Ordinary persons require stories dealing lavishly with all the
emotions, so that they may thereby have a feeling of sufficiency when
contributing to the collecting bowl.”
“These things being so,” remarked the maiden, “what story would you
consider most appropriate to a company composed of such as she who is
now conversing with you?”
“Such a company could never be obtained,” replied Kai Lung, with
conviction in his tone. “It is not credible that throughout the Empire
could be found even another possessing all the engaging attributes of
the one before me. But should it be my miraculous fortune to be given
the opportunity, my presumptuous choice for her discriminating ears
alone would be the story of the peerless Princess Taik and of the
noble minstrel Ch’eng, who to regain her presence chained his wrist to
a passing star and was carried into the assembly of the gods.”
“Is it,” inquired the maiden, with an agreeable glance towards the
opportune recumbence of a fallen tree, “is it a narration that would
lie within the passage of the sun from one branch of this willow to
another?”
“Adequately set forth, the history of the Princess Taik and of the
virtuous youth occupies all the energies of an agile story-teller for
seven weeks,” replied Kai Lung, not entirely gladdened that she should
deem him capable of offering so meagre an entertainment as that she
indicated. “There is a much-flattened version which may be compressed
within the narrow limits of a single day and night, but even that
requires for certain of the more moving passages the accompaniment of
a powerful drum or a hollow wooden fish.”
“Alas!” exclaimed the maiden, “though the time should pass like a
flash of lightning beneath the allurement of your art, it is
questionable if those who await this one’s returning footsteps would
experience a like illusion. Even now–” With a magnanimous wave of her
well-formed hand she indicated the other maiden, who, finding that the
danger of pursuit was not sustained, had returned to claim her part.
“One advances along the westward road,” reported the second maiden.
“Let us fly elsewhere, O allurer of mankind! It may be–“
“Doubtless in Yu-ping the sound of your uplifted voice–” But at this
point a noise upon the earth-road, near at hand, impelled them both to
sudden flight into the deeper recesses of the wood.
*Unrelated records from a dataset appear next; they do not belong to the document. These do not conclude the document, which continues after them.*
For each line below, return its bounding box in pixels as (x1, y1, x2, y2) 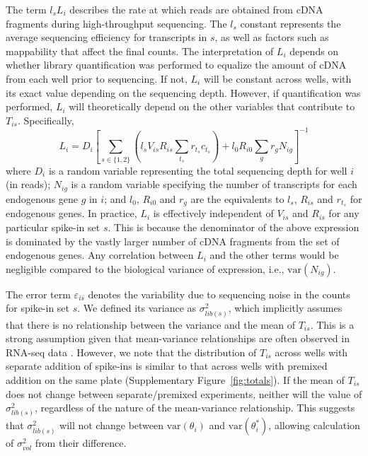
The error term (6, 286, 71, 301)
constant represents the (240, 16, 341, 30)
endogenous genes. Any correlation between (6, 247, 194, 262)
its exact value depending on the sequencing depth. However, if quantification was (6, 85, 361, 100)
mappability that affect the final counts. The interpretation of (6, 43, 274, 58)
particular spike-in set (6, 220, 100, 234)
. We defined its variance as (77, 300, 197, 315)
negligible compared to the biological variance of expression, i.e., (6, 261, 284, 276)
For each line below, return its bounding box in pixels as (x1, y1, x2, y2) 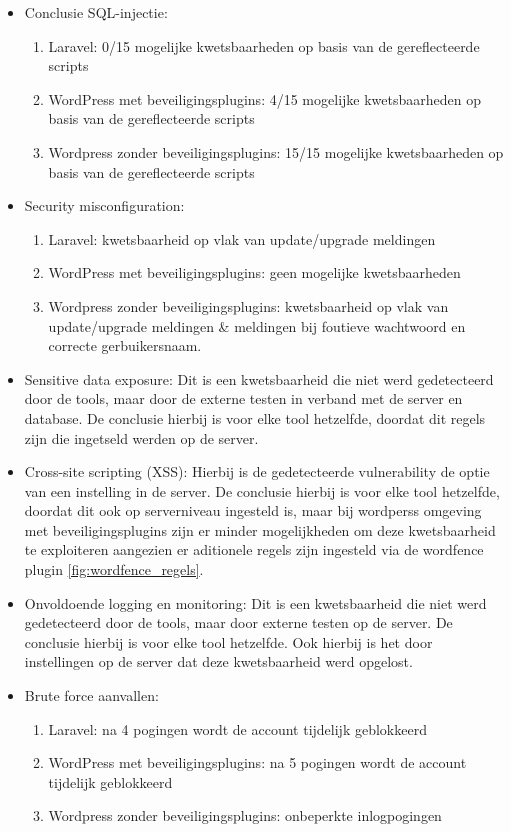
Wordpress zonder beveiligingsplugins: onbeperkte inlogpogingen (48, 805, 442, 826)
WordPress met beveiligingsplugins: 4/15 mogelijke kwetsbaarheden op (48, 88, 481, 109)
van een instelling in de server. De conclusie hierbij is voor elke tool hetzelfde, (24, 480, 500, 501)
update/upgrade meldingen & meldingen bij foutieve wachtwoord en (48, 315, 466, 336)
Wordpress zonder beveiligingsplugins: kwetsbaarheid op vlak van (48, 295, 449, 316)
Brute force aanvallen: (24, 685, 159, 706)
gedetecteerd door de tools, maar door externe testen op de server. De (24, 612, 453, 633)
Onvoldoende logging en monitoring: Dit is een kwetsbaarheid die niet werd (24, 592, 487, 613)
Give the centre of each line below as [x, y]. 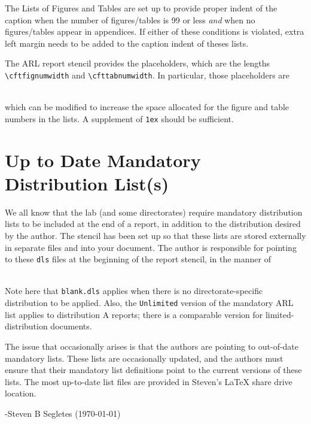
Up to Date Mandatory [103, 160]
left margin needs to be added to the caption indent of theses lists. [127, 43]
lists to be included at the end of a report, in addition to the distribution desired [153, 224]
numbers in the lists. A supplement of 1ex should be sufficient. [119, 118]
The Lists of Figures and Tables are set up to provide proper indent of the [141, 8]
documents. [71, 326]
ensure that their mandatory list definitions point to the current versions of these [153, 370]
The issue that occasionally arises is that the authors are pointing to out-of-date [152, 346]
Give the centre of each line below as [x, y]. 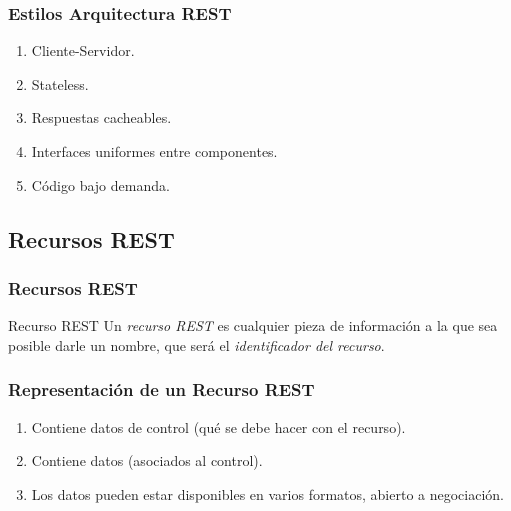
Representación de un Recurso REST [161, 389]
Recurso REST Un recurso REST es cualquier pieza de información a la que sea [253, 325]
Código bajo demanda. [100, 184]
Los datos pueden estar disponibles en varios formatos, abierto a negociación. [268, 493]
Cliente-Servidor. [83, 50]
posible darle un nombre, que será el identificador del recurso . [196, 344]
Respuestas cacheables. [101, 117]
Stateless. [60, 83]
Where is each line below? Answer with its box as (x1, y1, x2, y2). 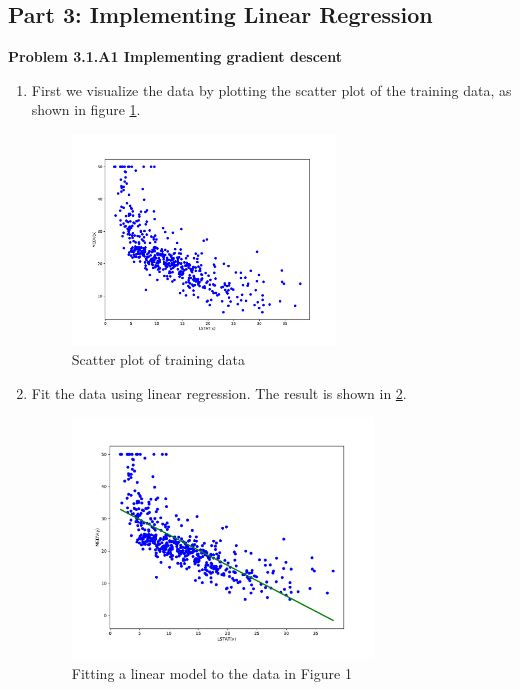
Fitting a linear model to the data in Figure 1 (71, 662, 352, 683)
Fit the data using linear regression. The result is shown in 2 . (31, 382, 407, 403)
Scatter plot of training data (71, 349, 245, 370)
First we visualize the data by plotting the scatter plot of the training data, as (31, 79, 512, 100)
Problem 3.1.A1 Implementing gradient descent (8, 46, 342, 67)
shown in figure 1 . (31, 99, 141, 120)
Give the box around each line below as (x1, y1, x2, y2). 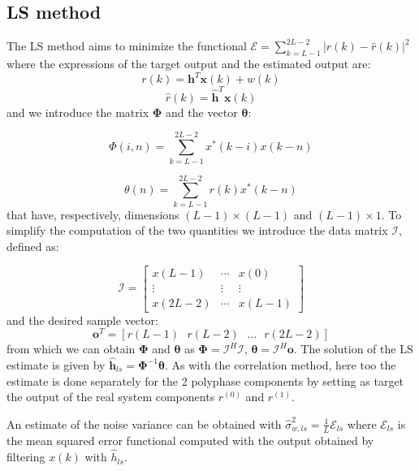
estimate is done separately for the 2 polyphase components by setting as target (6, 372, 404, 389)
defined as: (6, 237, 59, 254)
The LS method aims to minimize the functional (6, 37, 247, 54)
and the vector (166, 103, 238, 120)
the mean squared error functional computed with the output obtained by (6, 432, 374, 449)
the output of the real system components (6, 388, 215, 405)
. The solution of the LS (293, 340, 413, 357)
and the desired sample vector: (6, 311, 158, 328)
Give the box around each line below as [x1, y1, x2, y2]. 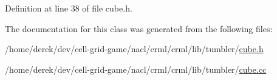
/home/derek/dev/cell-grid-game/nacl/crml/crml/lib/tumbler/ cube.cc [5, 62, 267, 75]
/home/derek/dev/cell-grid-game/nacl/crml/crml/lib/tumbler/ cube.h [5, 42, 264, 55]
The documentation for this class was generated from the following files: [5, 22, 273, 35]
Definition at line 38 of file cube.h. [5, 2, 132, 14]
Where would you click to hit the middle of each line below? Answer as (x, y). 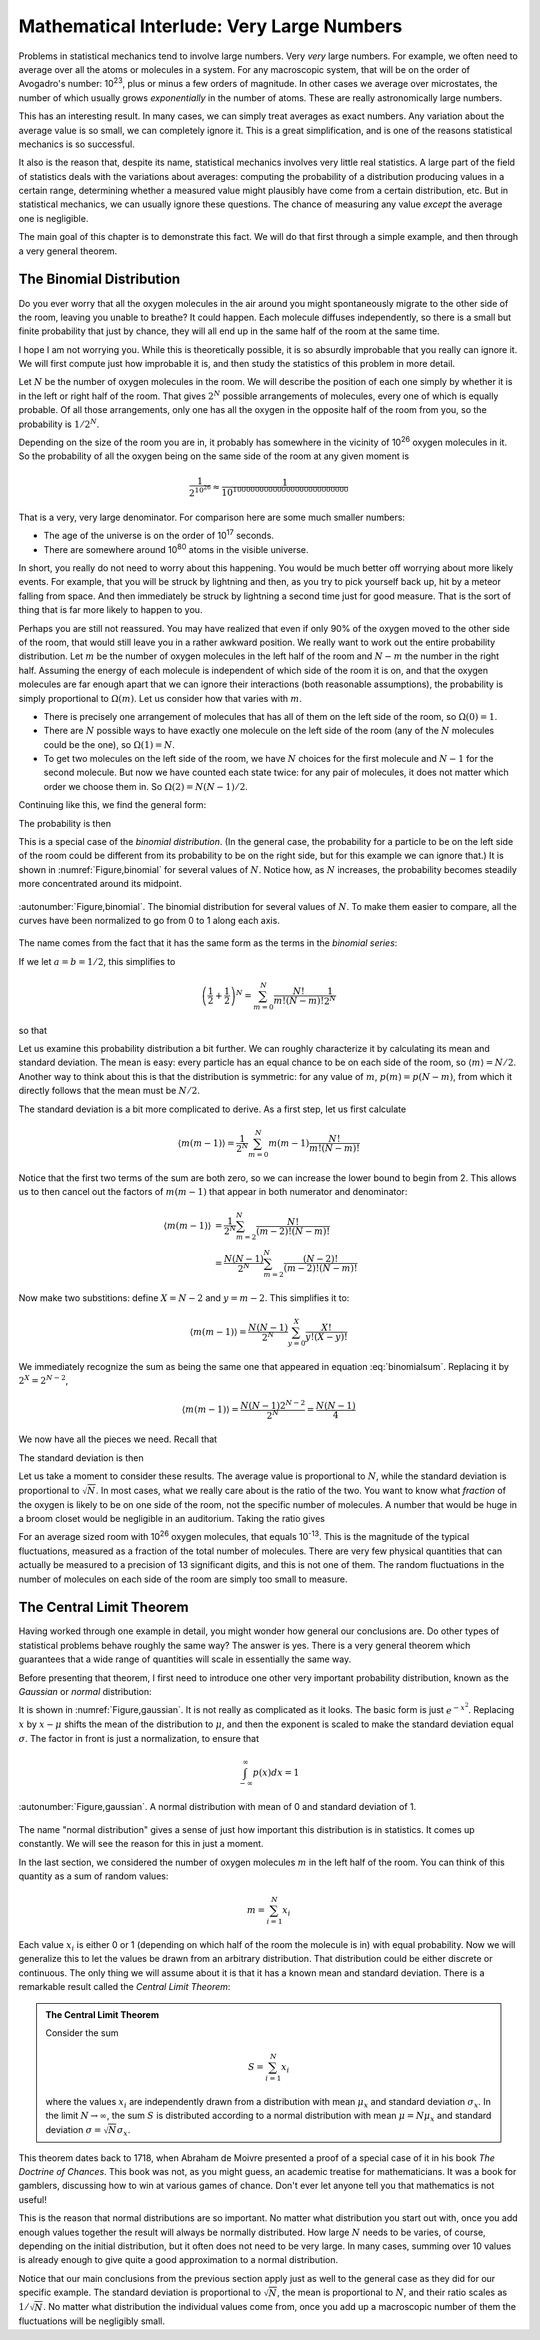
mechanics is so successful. (76, 144)
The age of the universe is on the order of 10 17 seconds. (159, 535)
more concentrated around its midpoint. (100, 884)
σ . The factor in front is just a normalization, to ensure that (139, 1738)
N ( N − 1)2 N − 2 (273, 1404)
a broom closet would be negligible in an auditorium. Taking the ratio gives (171, 1518)
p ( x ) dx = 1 (276, 1772)
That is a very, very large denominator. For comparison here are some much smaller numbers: (211, 517)
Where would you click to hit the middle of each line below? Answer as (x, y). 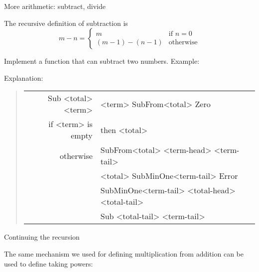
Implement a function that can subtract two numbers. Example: (102, 61)
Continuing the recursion (42, 237)
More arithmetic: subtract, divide (55, 6)
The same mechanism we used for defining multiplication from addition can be (124, 253)
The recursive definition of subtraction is (66, 23)
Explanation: (24, 77)
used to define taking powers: (49, 263)
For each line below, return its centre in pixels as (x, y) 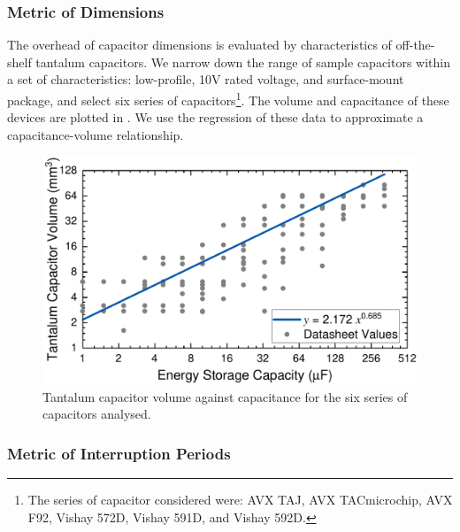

Thus deprived, Kai Lung moved from the shadow of the trees and sought
the track, to see if by chance he from whom they fled might turn to
his advantage. On the road he found one who staggered behind a
laborious wheel-barrow in the direction of Loo-chow. At that moment he
had stopped to take down the sail, as the breeze was bereft of power
among the obstruction of the trees, and also because he was weary.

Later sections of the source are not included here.